“A good laugh and a long sleep are the best cures in the doctor’s book,” according to an oft-quoted Irish proverb. We all know from life experience that not getting enough sleep increases our odds of getting sick and that a solid night’s sleep is recuperative. But, until recently, scientists haven’t really understood why sleep is often the best medicine for fighting off an infection or why good sleep hygiene keeps us healthy.
Today, a new study (Dimitrov et al., 2019) on the immunology behind sleep (and sleep deprivation) by researchers in Germany offers some fresh evidence-based clues about why “long sleep” has anecdotally been considered “one of the best cures in a doctor’s book” since temps immémorial.
Their paper, “GαS-Coupled Receptor Signaling and Sleep Regulate Integrin Activation of Human Antigen-Specific T Cells,” was published February 12 in the Journal of Experimental Medicine. This study was co-led by Stoyan Dimitrov and Luciana Besedovsky from the University of Tübingen’s Institute of Medical Psychology and Behavioral Neurobiology.

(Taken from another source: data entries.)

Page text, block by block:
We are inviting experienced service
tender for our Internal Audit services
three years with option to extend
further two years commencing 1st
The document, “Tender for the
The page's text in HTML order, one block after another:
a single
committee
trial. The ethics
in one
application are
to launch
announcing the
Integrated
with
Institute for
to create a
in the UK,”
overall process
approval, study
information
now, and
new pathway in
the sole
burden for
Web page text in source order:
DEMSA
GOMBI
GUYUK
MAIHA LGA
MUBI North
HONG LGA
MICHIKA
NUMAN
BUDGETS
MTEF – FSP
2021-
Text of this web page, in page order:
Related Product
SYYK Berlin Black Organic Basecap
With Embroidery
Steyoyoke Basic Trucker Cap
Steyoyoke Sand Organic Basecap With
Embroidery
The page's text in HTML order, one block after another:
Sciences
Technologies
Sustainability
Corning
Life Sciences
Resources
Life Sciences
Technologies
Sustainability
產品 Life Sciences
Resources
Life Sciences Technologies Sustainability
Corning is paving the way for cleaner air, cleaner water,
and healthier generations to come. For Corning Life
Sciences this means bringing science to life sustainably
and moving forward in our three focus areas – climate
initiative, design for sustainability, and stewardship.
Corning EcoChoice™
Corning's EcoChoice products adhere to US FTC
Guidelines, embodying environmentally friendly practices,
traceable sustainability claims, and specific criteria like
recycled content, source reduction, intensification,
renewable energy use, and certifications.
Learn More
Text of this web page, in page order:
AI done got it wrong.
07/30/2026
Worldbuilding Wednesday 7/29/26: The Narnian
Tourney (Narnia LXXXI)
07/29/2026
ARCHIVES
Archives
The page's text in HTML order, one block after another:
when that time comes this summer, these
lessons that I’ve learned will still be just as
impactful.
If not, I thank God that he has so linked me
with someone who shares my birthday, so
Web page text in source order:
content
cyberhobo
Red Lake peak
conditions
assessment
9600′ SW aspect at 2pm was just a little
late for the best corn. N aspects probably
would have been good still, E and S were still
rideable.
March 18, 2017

As the diagram above illustrates, the researchers were able to identify how sleep improves the potential ability of immune T cells to adhere to their targets firmly. These findings help to explain why sleep improves our ability to fight off infection and how other day-to-day factors that are linked to insomnia (such as chronic stress) might make us more susceptible to illness.
What Are T Cells?
T cells are a type of lymphocyte and a subtype of white blood cells that play a crucial role in cell-mediated immunity and actively participate in the body’s overall immune response. Typically, when T cells recognize a specific target—such as a virus-infected cell—they activate something called “integrins” which are sticky, Velcro-like adhesion proteins that glom onto an infected cell and demolish it.
Integrins were first identified as a family of cell surface adhesion receptors in the late 1980s (Hynes, 1987). Richard O. Hynes of MIT has been a pioneer of integrin research (Hynes, 1992) for decades.

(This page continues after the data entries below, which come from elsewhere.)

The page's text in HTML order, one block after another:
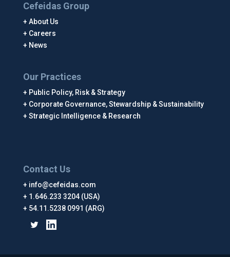
Cefeidas Group
About Us
Careers
News
Our Practices
Public Policy, Risk & Strategy
Corporate Governance, Stewardship & Sustainability
Strategic Intelligence & Research
Contact Us
info@cefeidas.com
1.646.233 3204 (USA)
54.11.5238 0991 (ARG)
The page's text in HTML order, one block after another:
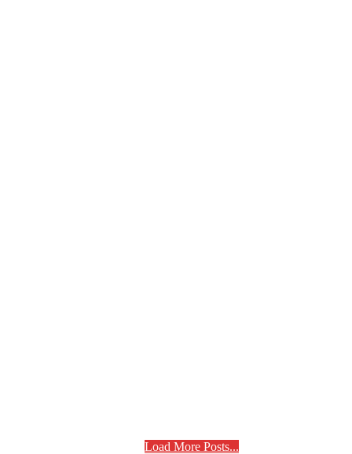
Load More Posts...
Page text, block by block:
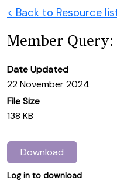
< Back to Resource
Member
Date Updated
22 November 2024
File Size
138 KB
Download
Log in to download
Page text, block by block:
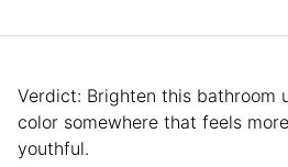
Verdict: Brighten this bathroom
color somewhere that feels
youthful.
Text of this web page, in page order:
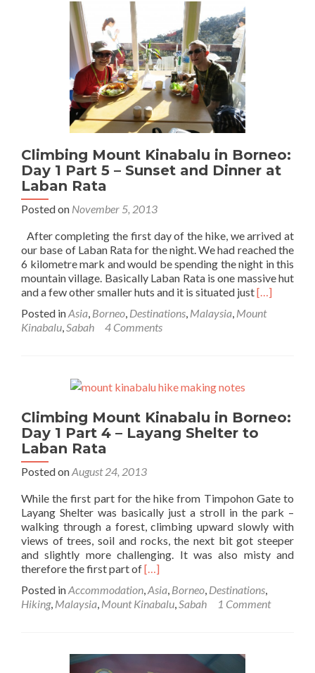
Borneo:
Day
1
Part
6
–
Our
Base
at
Hut
Climbing Mount Kinabalu in Borneo:
Day 1 Part 5 – Sunset and Dinner at
Laban Rata
Posted on November 5, 2013
After completing the first day of the hike, we arrived at
our base of Laban Rata for the night. We had reached the
6 kilometre mark and would be spending the night in this
mountain village. Basically Laban Rata is one massive hut
and a few other smaller huts and it is situated justRead
about
1
Part
Dinner
at
Laban
Rata
[…]
Posted inAsia, Borneo, Destinations, Malaysia, Mount
Kinabalu,Sabah 4 Comments
Climbing Mount Kinabalu in Borneo:
Day 1 Part 4 – Layang Shelter to
Laban Rata
Posted onAugust 24, 2013
While the first part for the hike from Timpohon Gate to
Layang Shelter was basically just a stroll in the park –
walking through a forest, climbing upward slowly with
views of trees, soil and rocks, the next bit got steeper
and slightly more challenging. It was also misty and
therefore the first part ofRead
about
Climbing
in
[…]
Posted inAccommodation,Asia, Borneo, Destinations,
Hiking, Malaysia, Mount Kinabalu,Sabah 1 Comment
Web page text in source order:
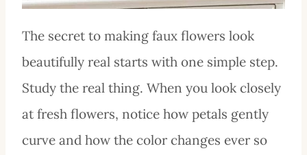
The secret to making faux flowers look
beautifully real starts with one simple step.
Study the real thing. When you look closely
at fresh flowers, notice how petals gently
curve and how the color changes ever so
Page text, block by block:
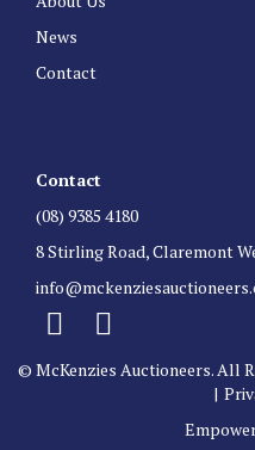
News
Contact
Contact
(08) 9385 4180
8 Stirling Road, Claremont
© McKenzies Auctioneers. All
|
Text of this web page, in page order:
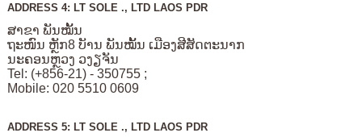
ADDRESS 4: LT SOLE ., LTD LAOS PDR
ສາຂາ ພັນໝັ້ນ
ຖະໜົນ ຫຼັກ8 ບັານ ພັນໝັ້ນ ເມືອງສີສັດຕະນາກ
ນະຄອນຫຼວງ ວງຽຈັນ
Tel: (+856-21) - 350755 ;
Mobile: 020 5510 0609
ADDRESS 5: LT SOLE ., LTD LAOS PDR
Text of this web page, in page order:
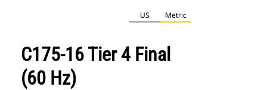
US Metric
C175-16 Tier 4 Final
(60 Hz)
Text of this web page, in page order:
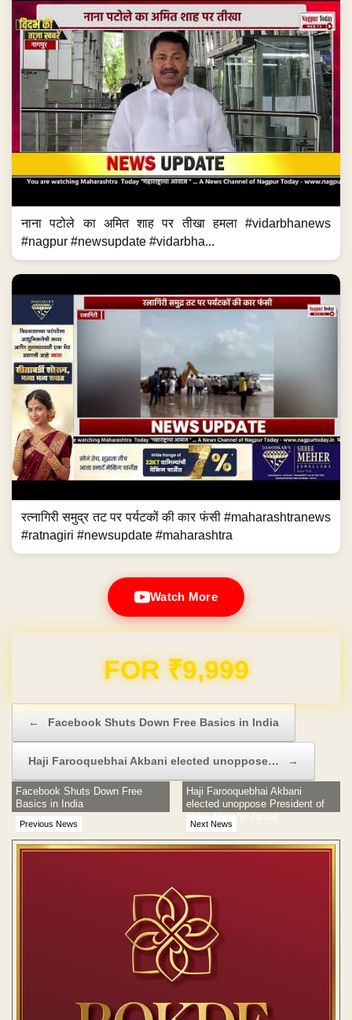
नाना पटोले का अमित शाह पर तीखा हमला #vidarbhanews
#nagpur #newsupdate #vidarbha...
रत्नागिरी समुद्र तट पर पर्यटकों की कार फंसी #maharashtranews
#ratnagiri #newsupdate #maharashtra
Watch More
Domain & Hosting FREE for 1 Year
← Facebook Shuts Down Free Basics in India
Haji Farooquebhai Akbani elected unoppose… →
Previous News
Facebook Shuts Down Free
Basics in India
Next News
Haji Farooquebhai Akbani
elected unoppose President of
Halar Memon Jamat
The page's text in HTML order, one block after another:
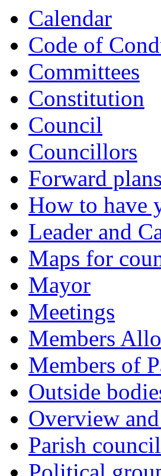
Calendar
Code of
Committees
Constitution
Council
Councillors
Forward plans
How to have
Leader and
Maps for
Mayor
Meetings
Members
Members of
Outside
Overview
Parish
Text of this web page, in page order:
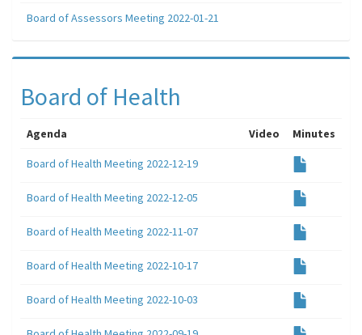
Board of Assessors Meeting 2022-01-21
Board of Health
Agenda Video Minutes
Board of Health Meeting 2022-12-19
Board of Health Meeting 2022-12-05
Board of Health Meeting 2022-11-07
Board of Health Meeting 2022-10-17
Board of Health Meeting 2022-10-03
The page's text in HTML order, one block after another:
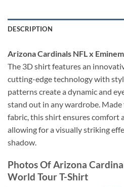
DESCRIPTION
Arizona Cardinals NFL x
The 3D shirt features an
cutting-edge technology with
patterns create a dynamic and
stand out in any wardrobe.
fabric, this shirt ensures comfort
allowing for a visually striking
shadow.
Photos Of Arizona
World Tour T-Shirt
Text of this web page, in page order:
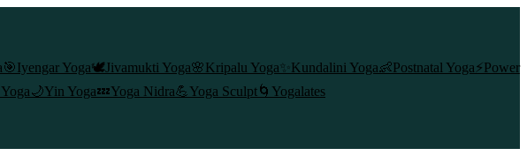
🎯Iyengar Yoga🕊️Jivamukti Yoga🌸Kripalu Yoga✨ Kundalini Yoga👶Postnatal Yoga⚡Power
🌙Yin Yoga💤Yoga Nidra💪Yoga Sculpt🌀 Yogalates
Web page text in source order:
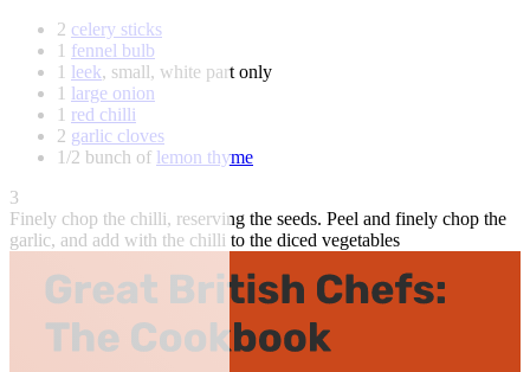
2 celery sticks
1 fennel bulb
1 leek, small, white part only
1 large onion
1 red chilli
2 garlic cloves
1/2 bunch of lemon thyme
3
Finely chop the chilli, reserving the seeds. Peel and finely chop the
garlic, and add with the chilli to the diced vegetables
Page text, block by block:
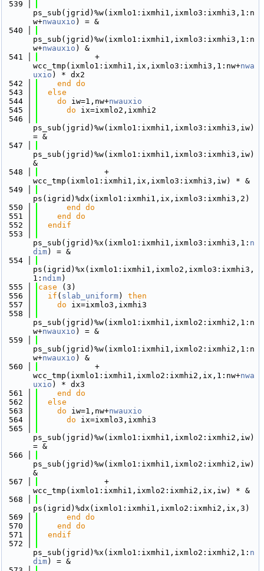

Since the early 21st century, scientists have continued to figure out how specific signals (Ley et al., 2007) activate the “stickiness” of integrins. Unfortunately, pinpointing specific signals that dampen the ability of T cells to firmly adhere to their targets has remained enigmatic.
In an attempt to crack this code, Dimitrov and colleagues decided to investigate how sleep, lack of sleep, and disease influence the ability of a group of signaling molecules called “Gαs-coupled receptor agonists” to regulate integrin activation of antigen-specific T cells in humans.
Interestingly, the researchers found that sleep up-regulates integrin activation via the suppression of Gαs-coupled receptor signaling.
On the flip side, specific Gαs-coupled receptor agonists—which include hormones such as epinephrine and norepinephrine along with proinflammatory molecules like prostaglandin (PG) E2 and PGD2, as well as the neuromodulator adenosine—prevent T cells from activating their integrins after recognizing their target in a dose-dependent manner.
“The levels of these molecules needed to inhibit integrin activation are observed in many pathological conditions, such as tumor growth, malaria infection, hypoxia, and stress,” Dimitrov said in a statement. “This pathway may, therefore, contribute to the immune suppression associated with these pathologies.”
“Our results demonstrate that a couple of hours of sleep loss suffice to reduce the adhesion capacity of antigen-specific T cells,” the authors concluded. “This finding shows that sleep has the potential to enhance the efficiency of effector T cell responses, which is especially relevant in light of the high prevalence of sleep disorders and conditions characterized by impaired sleep, such as depression, chronic stress, aging, and shift work.”
In addition to pinpointing why sleep is often the best medicine, Dimitrov and colleagues speculate that their recent findings (2019) might spur the creation of new therapeutic strategies and pharmaceuticals that could optimize the firm adhesion of T cells to their targets.
Hopefully, someday soon, the scientific advancement of integrin activation methods will be able to save human lives by prompting specific T cells to seek out, attack, and kill tumor cells as part of cancer immunotherapies and the treatment of other diseases.